Эта тайна, продолжал Толстой, была написана на зеленой палочке. Он заканчивает свое детское воспоминание просьбой похоронить его тело в том месте, где зарыта зеленая палочка: Эта тайна была, как он нам говорил, написана им на зеленой палочке, и палочка эта зарыта у дороги, на краю оврага старого Заказа, в том месте, в котором я, так как надо же где-нибудь зарыть мой труп, просил в память Николеньки закопать меня. Кроме этой палочки, была еще какая-то Фанфаронова гора, на которую, он говорил, что может ввести нас, если только мы исполним все положенные для того условия <.> (34: 386).

Толстой пытался затем продолжать свое повествование (перейдя к воспоминаниям о брате Сереже), но вскоре вернулся к теме зеленой палочки, истолковав свое воспоминание в философском ключе: «Это состояние было первым опытом любви, не любви к кому-нибудь, а любви к любви, любви к Богу» (34: 391).

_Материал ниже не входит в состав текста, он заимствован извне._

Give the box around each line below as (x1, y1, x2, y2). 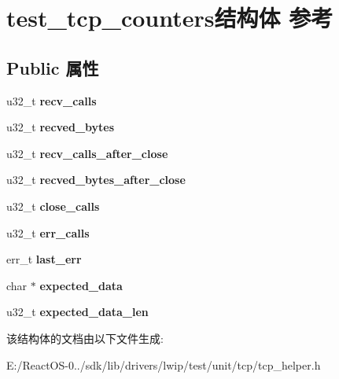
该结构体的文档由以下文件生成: (6, 329, 164, 346)
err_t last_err (6, 251, 82, 267)
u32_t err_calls (6, 224, 90, 241)
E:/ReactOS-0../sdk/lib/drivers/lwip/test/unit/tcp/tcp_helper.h (6, 356, 321, 373)
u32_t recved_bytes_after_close (6, 171, 186, 188)
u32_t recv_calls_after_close (6, 145, 168, 161)
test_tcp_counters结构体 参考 (6, 2, 333, 34)
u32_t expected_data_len (6, 304, 149, 320)
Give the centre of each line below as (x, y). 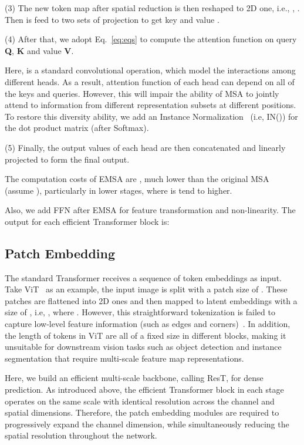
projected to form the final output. (67, 159)
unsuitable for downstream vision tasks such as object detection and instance (143, 347)
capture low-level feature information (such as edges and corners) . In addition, (148, 324)
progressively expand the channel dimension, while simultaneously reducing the (147, 424)
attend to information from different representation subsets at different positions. (151, 105)
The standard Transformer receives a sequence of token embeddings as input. (143, 277)
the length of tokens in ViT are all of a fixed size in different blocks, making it (146, 335)
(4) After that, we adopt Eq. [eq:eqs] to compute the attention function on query (151, 39)
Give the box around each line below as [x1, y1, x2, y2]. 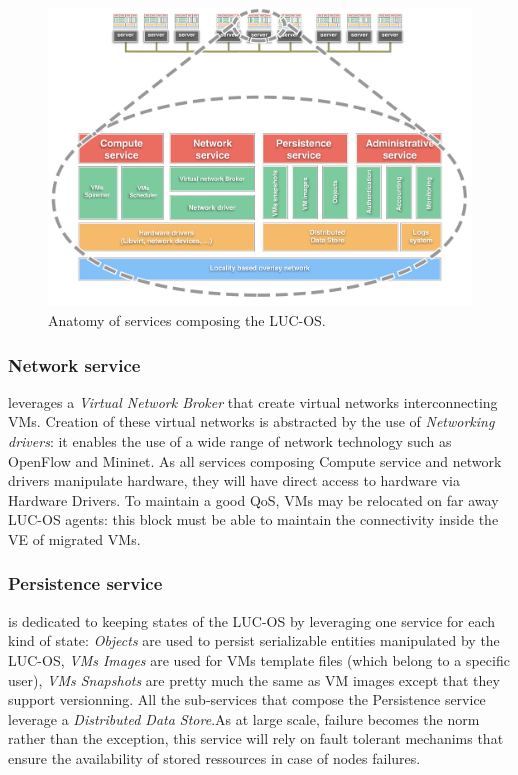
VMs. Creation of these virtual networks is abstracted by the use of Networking [8, 411, 495, 432]
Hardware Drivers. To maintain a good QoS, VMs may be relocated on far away [8, 489, 499, 510]
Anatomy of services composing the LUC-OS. [48, 310, 326, 330]
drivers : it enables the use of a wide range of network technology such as [8, 431, 452, 451]
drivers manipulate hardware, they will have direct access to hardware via [8, 470, 460, 491]
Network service [8, 352, 141, 377]
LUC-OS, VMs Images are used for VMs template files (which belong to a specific [8, 649, 510, 670]
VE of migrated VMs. [8, 528, 141, 549]
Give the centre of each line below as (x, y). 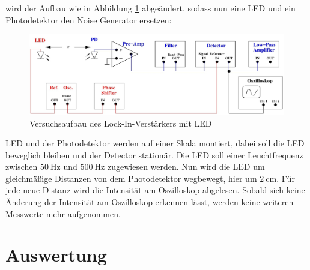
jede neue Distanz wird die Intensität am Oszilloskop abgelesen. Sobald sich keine (155, 190)
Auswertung (56, 255)
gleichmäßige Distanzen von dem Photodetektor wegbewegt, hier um (131, 178)
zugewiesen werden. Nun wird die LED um (186, 166)
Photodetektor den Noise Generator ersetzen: (89, 19)
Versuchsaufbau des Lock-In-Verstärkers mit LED (121, 123)
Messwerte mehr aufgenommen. (63, 213)
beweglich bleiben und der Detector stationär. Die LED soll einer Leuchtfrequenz (154, 154)
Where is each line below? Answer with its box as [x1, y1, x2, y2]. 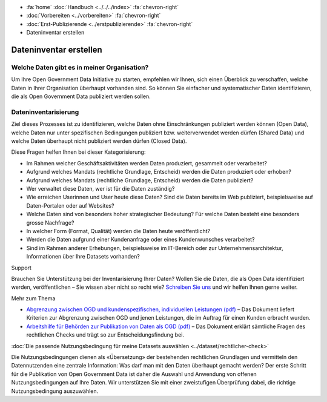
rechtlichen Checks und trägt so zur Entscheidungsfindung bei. [26, 331, 185, 338]
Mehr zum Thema [11, 294, 56, 302]
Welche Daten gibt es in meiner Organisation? [11, 63, 149, 71]
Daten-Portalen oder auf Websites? [26, 202, 114, 209]
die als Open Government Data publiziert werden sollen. [11, 93, 151, 100]
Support [11, 264, 31, 271]
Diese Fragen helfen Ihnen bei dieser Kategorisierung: [11, 148, 146, 156]
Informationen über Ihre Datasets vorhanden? [26, 253, 140, 260]
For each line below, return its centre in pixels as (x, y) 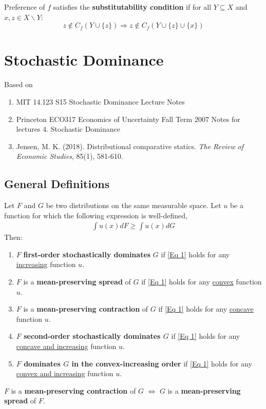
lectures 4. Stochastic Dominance (68, 129)
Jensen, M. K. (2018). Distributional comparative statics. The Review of (130, 146)
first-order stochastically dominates (87, 254)
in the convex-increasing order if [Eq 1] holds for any (162, 363)
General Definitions (57, 184)
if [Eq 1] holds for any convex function (202, 282)
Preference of (25, 7)
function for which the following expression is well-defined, (96, 215)
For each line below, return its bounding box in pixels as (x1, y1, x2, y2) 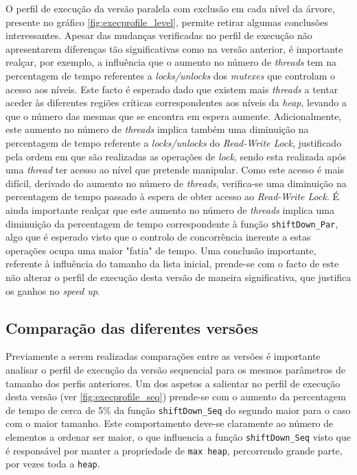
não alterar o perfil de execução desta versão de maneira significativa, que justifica (5, 269, 352, 284)
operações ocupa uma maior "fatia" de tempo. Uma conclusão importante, (5, 243, 316, 257)
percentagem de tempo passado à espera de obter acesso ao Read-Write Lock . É (5, 189, 339, 204)
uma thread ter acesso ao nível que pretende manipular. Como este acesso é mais (5, 162, 344, 177)
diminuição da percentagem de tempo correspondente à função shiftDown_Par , (5, 216, 338, 230)
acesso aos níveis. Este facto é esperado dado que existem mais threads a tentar (5, 82, 338, 96)
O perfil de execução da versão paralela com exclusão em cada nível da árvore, (5, 1, 335, 15)
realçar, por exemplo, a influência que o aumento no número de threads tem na (5, 55, 336, 69)
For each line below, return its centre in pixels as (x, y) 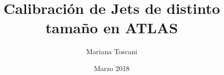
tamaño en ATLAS (112, 28)
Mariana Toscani (112, 51)
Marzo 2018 (112, 68)
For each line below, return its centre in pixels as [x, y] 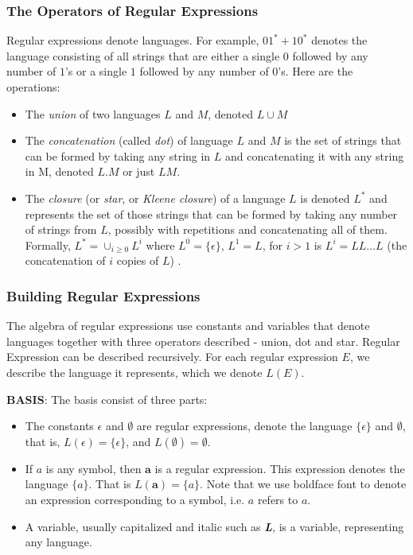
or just [139, 171]
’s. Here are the [316, 71]
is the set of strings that [343, 140]
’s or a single [96, 71]
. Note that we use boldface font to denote [303, 484]
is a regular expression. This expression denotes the [280, 468]
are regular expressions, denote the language [244, 426]
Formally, [48, 245]
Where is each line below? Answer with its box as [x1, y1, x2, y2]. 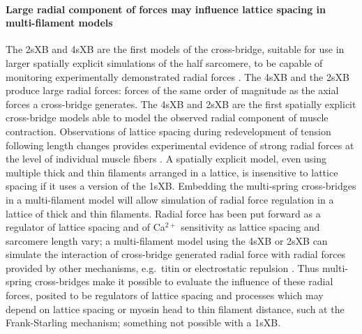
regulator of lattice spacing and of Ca [6, 220, 165, 234]
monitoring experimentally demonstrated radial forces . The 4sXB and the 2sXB [6, 69, 349, 84]
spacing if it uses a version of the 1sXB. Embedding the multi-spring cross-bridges [6, 179, 356, 193]
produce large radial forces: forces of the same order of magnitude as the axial [6, 83, 339, 98]
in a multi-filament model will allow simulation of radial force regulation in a [6, 192, 334, 206]
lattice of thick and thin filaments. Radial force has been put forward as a [6, 206, 321, 220]
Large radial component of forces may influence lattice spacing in [6, 1, 326, 16]
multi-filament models [6, 15, 113, 30]
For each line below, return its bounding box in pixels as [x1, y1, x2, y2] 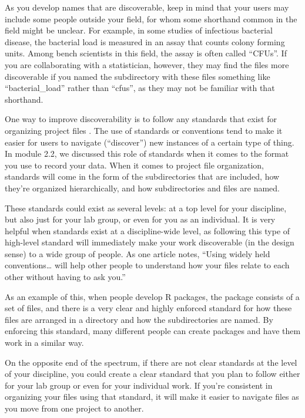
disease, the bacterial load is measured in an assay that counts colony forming [5, 35, 285, 48]
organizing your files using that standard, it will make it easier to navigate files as [5, 390, 299, 403]
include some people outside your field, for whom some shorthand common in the [5, 12, 297, 25]
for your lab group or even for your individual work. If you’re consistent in [5, 379, 273, 391]
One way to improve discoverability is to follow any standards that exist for [5, 113, 277, 125]
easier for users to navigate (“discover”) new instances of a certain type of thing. [5, 136, 294, 148]
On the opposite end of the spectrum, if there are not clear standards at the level [5, 356, 297, 368]
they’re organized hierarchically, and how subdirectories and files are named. [5, 181, 280, 194]
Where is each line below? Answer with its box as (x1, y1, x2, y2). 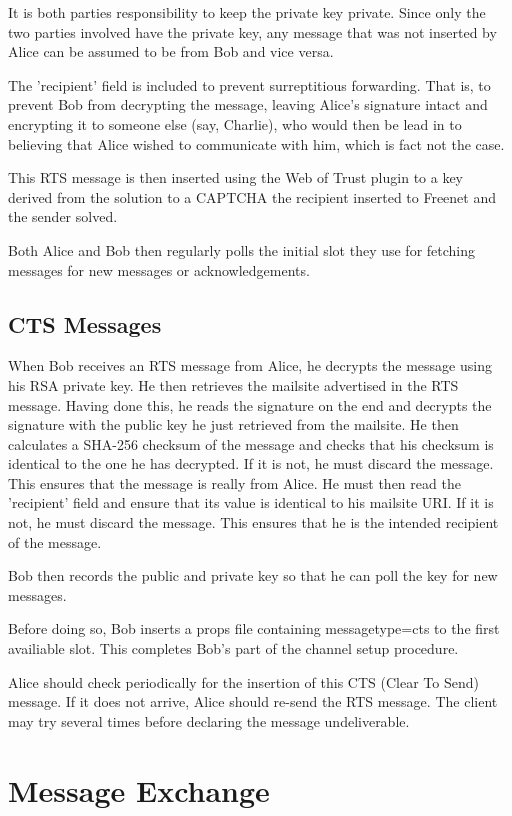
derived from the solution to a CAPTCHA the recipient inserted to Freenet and (8, 186, 497, 207)
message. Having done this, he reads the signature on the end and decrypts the (8, 394, 492, 415)
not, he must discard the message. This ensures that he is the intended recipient (8, 512, 499, 533)
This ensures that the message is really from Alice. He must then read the (8, 472, 461, 493)
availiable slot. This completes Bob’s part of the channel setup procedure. (8, 638, 459, 659)
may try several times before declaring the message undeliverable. (8, 710, 410, 731)
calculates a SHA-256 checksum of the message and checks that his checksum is (8, 433, 494, 454)
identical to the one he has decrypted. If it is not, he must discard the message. (8, 453, 494, 474)
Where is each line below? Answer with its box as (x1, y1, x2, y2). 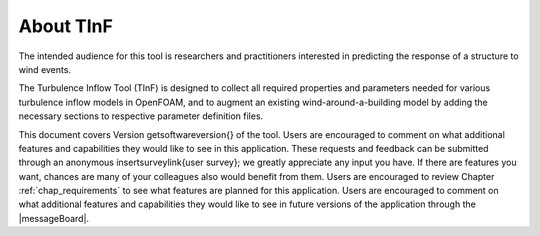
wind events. (18, 63, 72, 75)
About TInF (18, 15, 114, 37)
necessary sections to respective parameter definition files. (18, 110, 264, 122)
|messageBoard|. (18, 212, 90, 224)
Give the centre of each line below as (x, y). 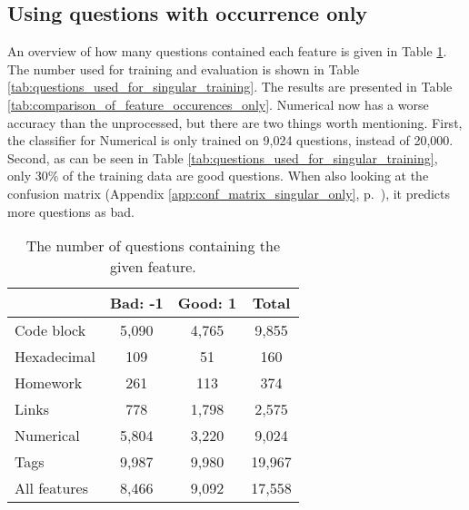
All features (52, 488)
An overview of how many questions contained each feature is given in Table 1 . (227, 51)
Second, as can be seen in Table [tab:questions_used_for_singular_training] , (223, 157)
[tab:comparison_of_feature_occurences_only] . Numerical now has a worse (218, 104)
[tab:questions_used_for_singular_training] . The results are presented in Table (230, 87)
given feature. (153, 267)
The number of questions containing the (153, 246)
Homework (49, 383)
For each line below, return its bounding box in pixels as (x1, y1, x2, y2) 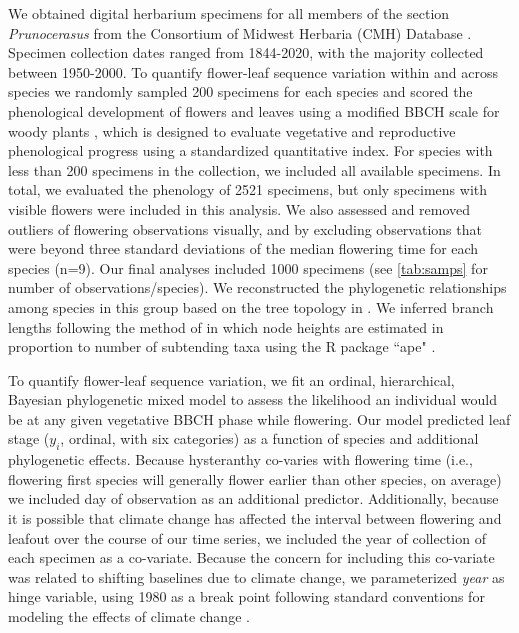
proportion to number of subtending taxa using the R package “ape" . (8, 336, 436, 357)
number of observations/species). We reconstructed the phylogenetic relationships (8, 277, 507, 298)
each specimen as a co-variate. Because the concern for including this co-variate (8, 547, 495, 568)
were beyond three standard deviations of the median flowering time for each (8, 238, 479, 259)
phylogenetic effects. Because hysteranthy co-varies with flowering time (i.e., (8, 449, 473, 470)
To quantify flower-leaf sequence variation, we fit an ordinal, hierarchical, (8, 369, 455, 390)
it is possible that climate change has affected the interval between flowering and (8, 508, 502, 529)
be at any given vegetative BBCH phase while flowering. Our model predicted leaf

Как и первое воспоминание Толстого (о страданиях младенца, затянутого в пеленки), образ муравьиного братства следует логике экранных воспоминаний, описанных Фрейдом: эта сцена из детства заключает в себе проекцию тех проблем, которые занимали Толстого в настоящем. В своих «Воспоминаниях» Толстой эксплицитно связал это детское воспоминание с сегодняшним днем: Идеал муравейных братьев, льнущих любовно друг к другу, только не под двумя креслами, завешанными платками, а под всем небесным сводом всех людей мира, остался для меня тот же. И как я тогда верил, что есть та зеленая палочка, на которой написано то, что должно уничтожить все зло в людях и дать им великое благо, так я верю и теперь, что есть эта истина и что будет она открыта людям и даст им то, что она обещает (34: 387). Вскоре после этого Толстой прервал свои «Воспоминания». Печатный текст составляет около 50 страниц, написанных, с большими перерывами, в течение более чем трех лет. Последний эпизод относится к 1837 году и описывает переезд семьи из Ясной Поляны в Москву. В это время Толстому еще не было десяти лет. В конце концов оказалось, что в описании собственной жизни он не способен продвинуться дальше детства. Незаконченный текст «Воспоминаний» был опубликован в 1911 году, через год после смерти Толстого . К этому времени сырые материалы воспоминаний Толстого были использованы Бирюковым в его биографии (первый том вышел в 1906 году)*144*.

В своем дневнике Толстой фиксировал ход работы над воспоминаниями. В июне 1903 года: «хотел продолжать воспоминания, но не мог: не берет» (54: 177, курсив Толстого). 17 августа 1904 года: «Воспоминания непременно надо записывать как вспомнится: какие времена, состояния, чувства живо вспомнятся и покажутся стоящими записи» (55: 76). (В этот день он также думал о том, что «надо оставить мысль отделывать свои сочинения», 55: 76.) 24 ноября 1904 года: «*В]оспоминания без порядка, а как придется» (55: 103). Вновь и вновь он писал о неудачных попытках продолжать «Воспоминания»*145*. В один из таких дней Толстой записал свои философские рассуждения о природе времени и памяти и о сущности жизни: Жизнь, истинная жизнь только в настоящем, т. е. вне времени. <.> Всегда в каждый момент жизни можно вспомнить это, перенести свою жизнь в настоящий момент, т. е. в сознание Бога. И как только сделаешь это, так отпадает все, что может тревожить, воспоминания прошедшего, раскаянье, ожидание или страх будущего <.> (55: 48-49). В этих строках Толстой переосмыслил само значение слова «вспомнить»: «вспомнить» надо том, что истинная жизнь - вне времени, а значит, и вне памяти. В это время Толстой напряженно думал о прошлом: по просьбе Бирюкова он с большой неохотой читал черновик первого тома его биографии, во многом основанный на его воспоминаниях11461.